Security and sandboxing deserve more attention. Executing synthesized programs means running code generated by a model. That requires rigorous sandboxing, deterministic numeric libraries, and careful handling of timeouts and resource limits. The paper notes a sandbox but does not detail how they prevent escape, excessive resource use, or nondeterministic behavior in libraries.

Finally, integration with the retriever is still a hard dependency. The DSA assumes the correct facts are present in the retrieved documents. No amount of adversarial training can create missing facts. If retrieval fails, the only mitigation is to surface uncertainty, require human review, or fetch fresh data.

What matters for production

If you run or build financial QA systems, here is what matters after reading this paper.

First, instrument program-level observability. Log the synthesized program, the values pulled from each document, execution traces, and checks that passed or failed. Store these artifacts to reproduce answers and to run postmortems when numbers go wrong.

Second, treat the DSA and the retriever as two dependent services that must be tested together. Add regression suites that simulate new document formats and OOD distractors. Have automated tests that cover numeric stability and edge cases like unit mismatches, partial extractions, and currency conversions.

Third, add execution-time validators. Simple sanity checks like bounding expected values, range assertions, and reconciliation with historical data often catch synthesis errors. Formal verification is overkill in many settings, but deterministic numeric checks are cheap and effective.

Fourth, operationalize a fallback policy. When the DSA is uncertain or the execution fails checks, send the query to a human reviewer with the program and the supporting evidence. That human-in-the-loop path is what makes these systems deployable in regulated domains.

Bottom line

DCRC is not a silver bullet, but it is a pragmatic, production-friendly idea. Make models output verifiable artifacts and you reduce a large class of silent arithmetic failures.

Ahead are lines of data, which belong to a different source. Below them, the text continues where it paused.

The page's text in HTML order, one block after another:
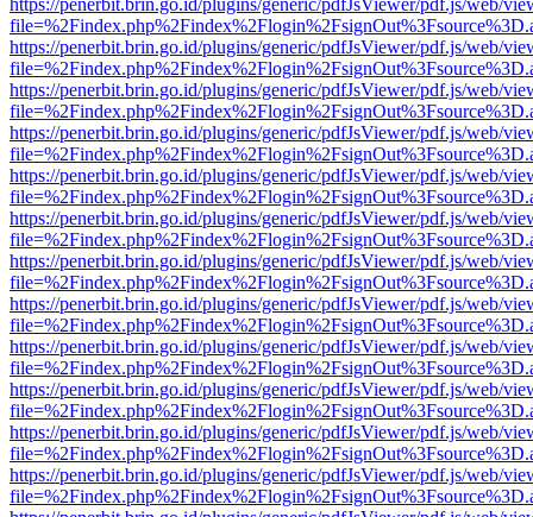
https://penerbit.brin.go.id/plugins/generic/pdfJsViewer/pdf.js/web/
https://penerbit.brin.go.id/plugins/generic/pdfJsViewer/pdf.js/web/
https://penerbit.brin.go.id/plugins/generic/pdfJsViewer/pdf.js/web/
https://penerbit.brin.go.id/plugins/generic/pdfJsViewer/pdf.js/web/
https://penerbit.brin.go.id/plugins/generic/pdfJsViewer/pdf.js/web/
https://penerbit.brin.go.id/plugins/generic/pdfJsViewer/pdf.js/web/
https://penerbit.brin.go.id/plugins/generic/pdfJsViewer/pdf.js/web/
https://penerbit.brin.go.id/plugins/generic/pdfJsViewer/pdf.js/web/
https://penerbit.brin.go.id/plugins/generic/pdfJsViewer/pdf.js/web/
https://penerbit.brin.go.id/plugins/generic/pdfJsViewer/pdf.js/web/
https://penerbit.brin.go.id/plugins/generic/pdfJsViewer/pdf.js/web/
https://penerbit.brin.go.id/plugins/generic/pdfJsViewer/pdf.js/web/
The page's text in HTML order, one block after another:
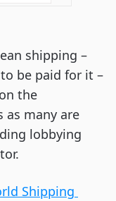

The paper shows that adversarial data plus program synthesis helps, but practical adoption requires more attention to retriever quality, latency, sandboxing, and monitoring. If you care about numeric correctness and auditability, this is a direction worth pursuing. I would start by prototyping a compile-and-execute layer in a narrow domain, instrumenting heavily, and treating the DSA and retriever as a coupled system to be tested continuously.